In order to illustrate the definition of secondary structure using Kabsch and Sander's rules the complete Prolog code for the definition of helix structure is shown here. The basic building block for the definition of a helix is the kturn rule.

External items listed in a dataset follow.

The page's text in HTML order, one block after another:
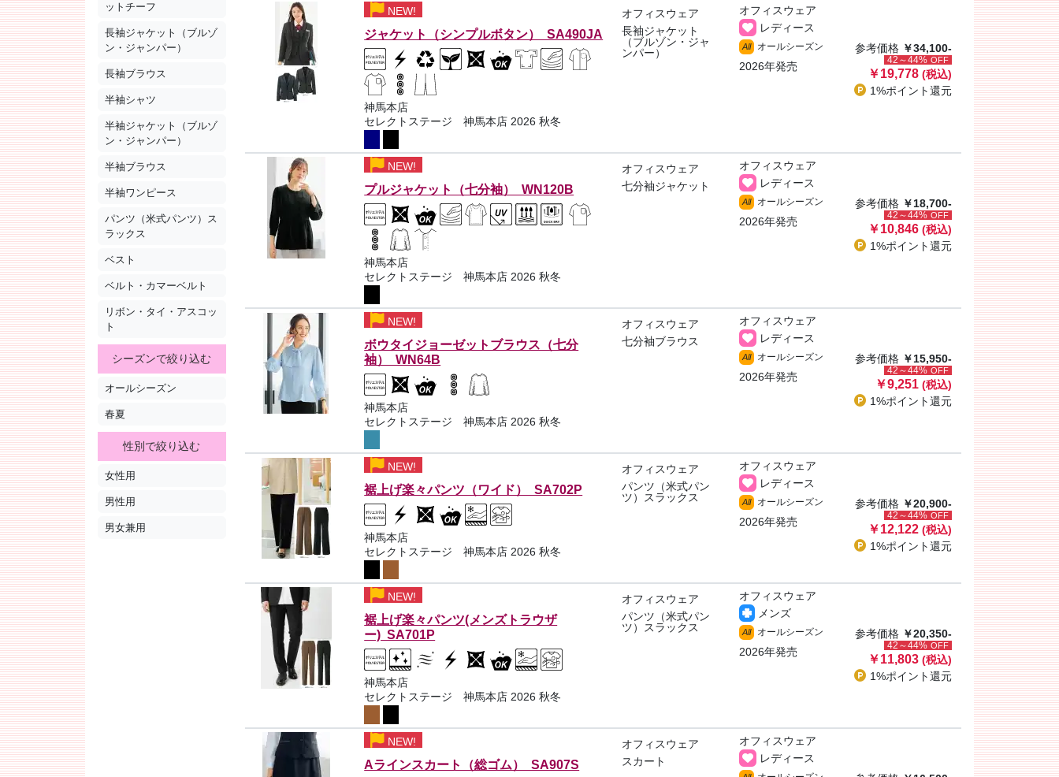
ットチーフ
長袖ジャケット（ブルゾ
ン・ジャンパー）
長袖ブラウス
半袖シャツ
半袖ジャケット（ブルゾ
ン・ジャンパー）
半袖ブラウス
半袖ワンピース
パンツ（米式パンツ）ス
ラックス
ベスト
ベルト・カマーベルト
リボン・タイ・アスコッ
ト
シーズンで絞り込む
オールシーズン
春夏
性別で絞り込む
女性用
男性用
男女兼用
NEW!
ジャケット（シンプルボタン） SA490JA
神馬本店
セレクトステージ 神馬本店 2026 秋冬
オフィスウェア
長袖ジャケット
（ブルゾン・ジャ
ンパー）
オフィスウェア
レディース
All オールシーズン
2026年発売
参考価格 ￥34,100-
42～44% OFF
￥19,778 (税込)
1%ポイント還元
NEW!
プルジャケット（七分袖） WN120B
神馬本店
セレクトステージ 神馬本店 2026 秋冬
オフィスウェア
七分袖ジャケット
オフィスウェア
レディース
All オールシーズン
2026年発売
参考価格 ￥18,700-
42～44% OFF
￥10,846 (税込)
1%ポイント還元
NEW!
ボウタイジョーゼットブラウス（七分
袖） WN64B
神馬本店
セレクトステージ 神馬本店 2026 秋冬
オフィスウェア
七分袖ブラウス
オフィスウェア
レディース
All オールシーズン
2026年発売
参考価格 ￥15,950-
42～44% OFF
￥9,251 (税込)
1%ポイント還元
NEW!
裾上げ楽々パンツ（ワイド） SA702P
神馬本店
セレクトステージ 神馬本店 2026 秋冬
オフィスウェア
パンツ（米式パン
ツ）スラックス
オフィスウェア
レディース
All オールシーズン
2026年発売
参考価格 ￥20,900-
42～44% OFF
￥12,122 (税込)
1%ポイント還元
NEW!
裾上げ楽々パンツ(メンズトラウザ
ー) SA701P
神馬本店
セレクトステージ 神馬本店 2026 秋冬
オフィスウェア
パンツ（米式パン
ツ）スラックス
オフィスウェア
メンズ
All オールシーズン
2026年発売
参考価格 ￥20,350-
42～44% OFF
￥11,803 (税込)
1%ポイント還元
NEW!
Aラインスカート（総ゴム） SA907S
オフィスウェア
スカート
オフィスウェア
レディース
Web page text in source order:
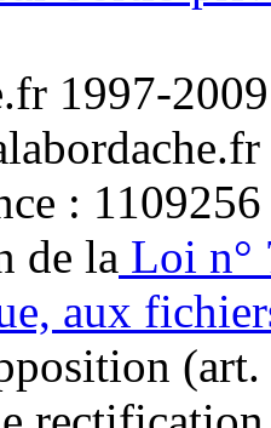
1997-
: 1109256
de la Loi n°
aux
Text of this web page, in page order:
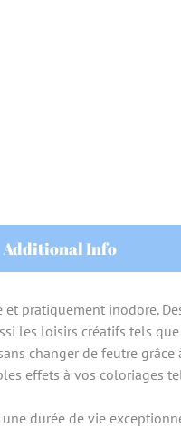
Additional Info
pratiquement inodore.
les loisirs créatifs tels
changer de feutre
effets à vos coloriages
une durée de vie
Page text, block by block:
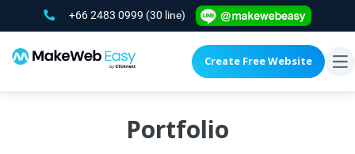
+66 2483 0999 (30 line)
Create Free Website
Portfolio
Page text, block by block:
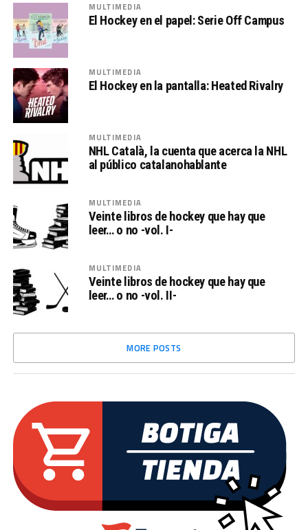
MULTIMEDIA
El Hockey en el papel: Serie Off Campus
MULTIMEDIA
El Hockey en la pantalla: Heated Rivalry
MULTIMEDIA
NHL Català, la cuenta que acerca la NHL
al público catalanohablante
MULTIMEDIA
Veinte libros de hockey que hay que
leer… o no -vol. I-
MULTIMEDIA
Veinte libros de hockey que hay que
leer… o no -vol. II-
MORE POSTS
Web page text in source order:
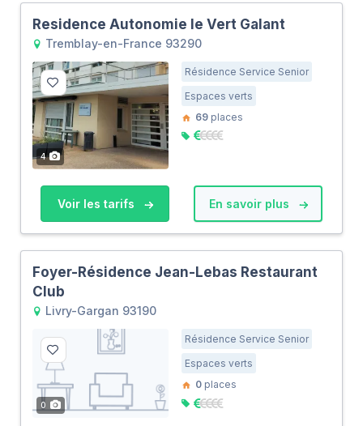
Residence Autonomie le Vert Galant
Tremblay-en-France 93290
4
Résidence Service Senior
Espaces verts
69 places
Voir les tarifs En savoir plus
Foyer-Résidence Jean-Lebas Restaurant
Club
Livry-Gargan 93190
0
Résidence Service Senior
Espaces verts
0 places
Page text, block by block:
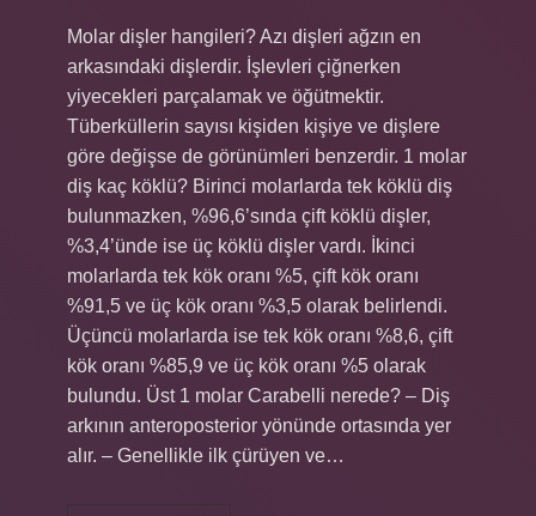
Molar dişler hangileri? Azı dişleri ağzın en
arkasındaki dişlerdir. İşlevleri çiğnerken
yiyecekleri parçalamak ve öğütmektir.
Tüberküllerin sayısı kişiden kişiye ve dişlere
göre değişse de görünümleri benzerdir. 1 molar
diş kaç köklü? Birinci molarlarda tek köklü diş
bulunmazken, %96,6’sında çift köklü dişler,
%3,4’ünde ise üç köklü dişler vardı. İkinci
molarlarda tek kök oranı %5, çift kök oranı
%91,5 ve üç kök oranı %3,5 olarak belirlendi.
Üçüncü molarlarda ise tek kök oranı %8,6, çift
kök oranı %85,9 ve üç kök oranı %5 olarak
bulundu. Üst 1 molar Carabelli nerede? – Diş
arkının anteroposterior yönünde ortasında yer
alır. – Genellikle ilk çürüyen ve…
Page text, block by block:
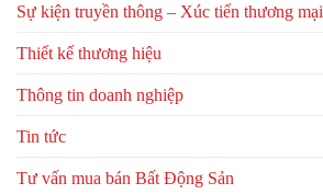
Sự kiện truyền thông – Xúc tiến thương mại
Thiết kế thương hiệu
Thông tin doanh nghiệp
Tin tức
Tư vấn mua bán Bất Động Sản
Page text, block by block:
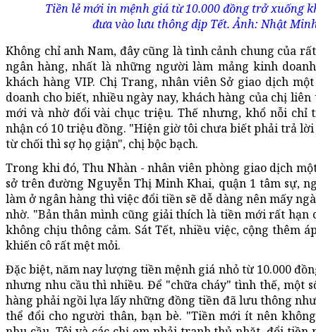
Tiền lẻ mới in mệnh giá từ 10.000 đồng trở xuống
đưa vào lưu thông dịp Tết. Ảnh: Nhật
Không chỉ anh Nam, đây cũng là tình cảnh chung của
ngân hàng, nhất là những người làm mảng kinh
khách hàng VIP. Chị Trang, nhân viên Sở giao dịch
doanh cho biết, nhiều ngày nay, khách hàng của chị
mới và nhờ đổi vài chục triệu. Thế nhưng, khổ nỗi chỉ
nhận có 10 triệu đồng. "Hiện giờ tôi chưa biết phải trả lời
từ chối thì sợ họ giận", chị bộc bạch.
Trong khi đó, Thu Nhàn - nhân viên phòng giao dịch
sở trên đường Nguyễn Thị Minh Khai, quận 1 tâm sự,
làm ở ngân hàng thì việc đổi tiền sẽ dễ dàng nên mấy
nhờ. "Bản thân mình cũng giải thích là tiền mới rất hạn
không chịu thông cảm. Sát Tết, nhiều việc, cộng thêm
khiến cô rất mệt mỏi.
Đặc biệt, năm nay lượng tiền mệnh giá nhỏ từ 10.000
nhưng nhu cầu thì nhiều. Để "chữa cháy" tình thế, một
hàng phải ngồi lựa lấy những đồng tiền đã lưu thông
thể đổi cho người thân, bạn bè. "Tiền mới ít nên
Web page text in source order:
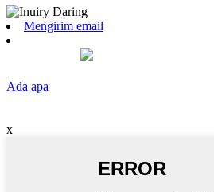
Mengirim email
Ada apa
x
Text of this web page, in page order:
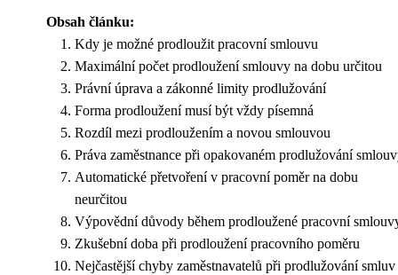
Obsah článku:
Kdy je možné prodloužit pracovní smlouvu
Maximální počet prodloužení smlouvy na dobu určitou
Právní úprava a zákonné limity prodlužování
Forma prodloužení musí být vždy písemná
Rozdíl mezi prodloužením a novou smlouvou
Práva zaměstnance při opakovaném prodlužování
Automatické přetvoření v pracovní poměr na dobu
neurčitou
Výpovědní důvody během prodloužené pracovní
Zkušební doba při prodloužení pracovního poměru
Nejčastější chyby zaměstnavatelů při prodlužování smluv
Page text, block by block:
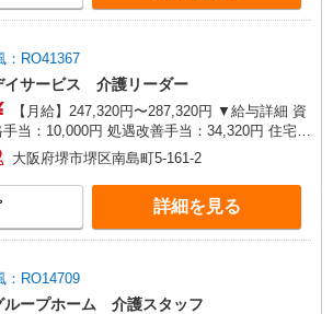
※2025年6月支給実績 ※処遇改善手当は試用
：RO41367
イサービス 介護リーダー
【月給】247,320円〜287,320円 ▼給与詳細 資
手当：10,000円 処遇改善手当：34,320円 住宅手
：規定あり （規定あり） 精勤手当：8,000円 ▼
記別途支給 通勤手当：規定あり 年末年始手当：
与年2回（6月・12月） 昇給年1回（4
特別報酬：平均33.8万円（最高額130万円）
年6月支給実績 ※処遇改善手当は試用期間
大阪府堺市堺区南島町5-161-2
詳細を見る
：RO14709
ループホーム 介護スタッフ

This looks up the hydrogen bonding information stored in the ks clauses and if an pattern with an energy of at least -0.5 KCal is seen, then a turn is defined.



/* kturn rule*/

kturn(N,N3,CID,Type):-
     ks(N,_,CID,_,_,_,_,_,_,_,[B1,E1],_,[B2,E2],_,_,_),
     turn_type(NN,Type),
     N3 is N + NN,
     B1A is N + B1,
     B2A is N + B2,
     check_bond(N3,[B1A,E1],[B2A,E2]).

/* turn_type facts */

turn_type(3,three_turn).
turn_type(4,four_turn).
turn_type(5,five_turn).
turn_type(6,six_turn).

/* check_bond rules */

check_bond(N3,[N3,E1],_):-
           E1 =< -0.5.
check_bond(N3,_,[N3,E2]):-
           E2 =< -0.5.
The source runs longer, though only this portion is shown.